Bien employés, ces mécanismes de plafonnement peuvent en outre constituer une incitation pour les entreprises à recourir à des formations moins coûteuses, le montant forfaitaire de prise en charge des coûts salariaux incitant même les entreprises, toutes choses égales par ailleurs, à former leurs salariés les moins bien rémunérés.
Le ciblage de la prise en charge sur un nombre plus limité de coûts éligibles, pourrait en tout état de cause permettre de mieux faire face à la baisse des crédits, tout en continuant de faire bénéficier de ces formations le plus grand nombre de salariés et d'entreprises.
c) Moduler le taux de prise en charge, pour soutenir davantage les formations répondant aux priorités identifiées
Enfin, les Opco disposent de la faculté de moduler les taux de prise en charge des formations en fonction des priorités identifiées. Ainsi, l'Opco du secteur agricole, OCAPIAT, a indiqué avoir introduit une modulation de l'ordre de 5 % à 10 % du taux de cofinancement public selon que les formations sont - ou non - destinées à des publics seniors.
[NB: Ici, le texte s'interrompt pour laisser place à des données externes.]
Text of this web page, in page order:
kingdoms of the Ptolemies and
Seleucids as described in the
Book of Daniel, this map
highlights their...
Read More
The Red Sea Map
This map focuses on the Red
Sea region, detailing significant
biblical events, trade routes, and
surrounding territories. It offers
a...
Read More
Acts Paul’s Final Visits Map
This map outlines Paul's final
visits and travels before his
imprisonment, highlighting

Taux de cofinancement prévus par
OCAPIAT
selon que les formations bénéficient ou non à
des publics séniors
Taille de l'entreprise |
Petite entreprise* |
Moyenne entreprise** |
Grande entreprise*** |
|||
Tous publics |
Publics seniors |
Tous publics |
Publics seniors |
Tous publics |
Publics seniors |
|
Taux de cofinancement public |
65 % |
70 % |
50 % |
60 % |
40 % |
50 % |
*Entreprise qui emploie moins de 50 personnes et dont le chiffre d'affaires ou le total du bilan annuel n'excède pas 10 millions d'euros.
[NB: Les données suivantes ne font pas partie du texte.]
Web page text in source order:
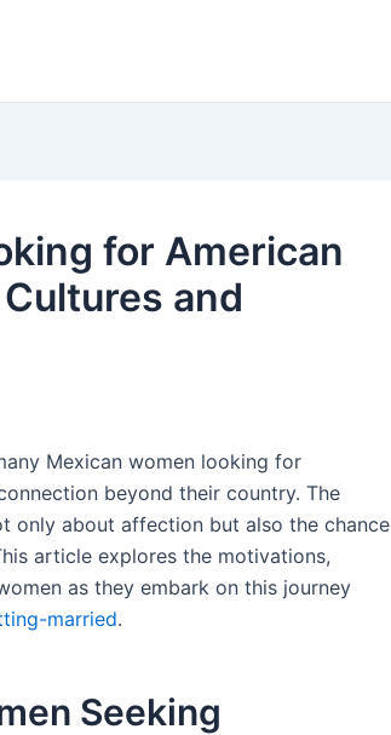
for American
and
Mexican women looking for
beyond their country. The
only about affection but also the chance
article explores the motivations,
as they embark on this journey
married.
Seeking

**Entreprise qui emploie moins de 250 personnes et dont le chiffre d'affaires ou le total du bilan annuel n'excède pas 43 millions d'euros.
***Entreprise n'entrant pas dans les deux premières catégories.
Source : commission des finances du Sénat, d'après les données fournies par OCAPIAT
Cette modulation, qui entre dans les attributions de l'Opco en tant que gestionnaire du dispositif - dans les limites imposées par le RGEC - n'a à la connaissance des rapporteurs spéciaux été mise en oeuvre que par OCAPIAT. Réalisée à la baisse, elle permet de concentrer le soutien public sur les priorités définies par l'administration centrale dans ses instructions, tout en diminuant la participation du FNE-Formation au financement de formations qui ne concernent pas les publics prioritaires.
OCAPIAT indique d'ailleurs que cette modulation du taux de cofinancement a atteint son objectif, dans la mesure où la part des séniors parmi les bénéficiaires a augmenté de 12,6 % en 2021-2022 à 15 % en 2023.
En ce sens, la modulation du taux de prise en charge permet à la fois de s'adapter à la raréfaction des financements publics et de piloter le dispositif dans un sens plus favorable à l'atteinte de ses objectifs.
Recommandation n° 3 : Cibler les prises en charge au titre du FNE-Formation vers les formations, les coûts et les publics prioritaires :
- Cibler les formations les plus stratégiques au sein des transitions jugées prioritaires par chaque Opco ;
- Réduire l'assiette des coûts éligibles à la prise en charge par le FNE-Formation et plafonner les niveaux de prise en charge ;
- Moduler les taux de prise en charge des formations en fonction des priorités identifiées, dans une double perspective d'économies et de ciblage des crédits.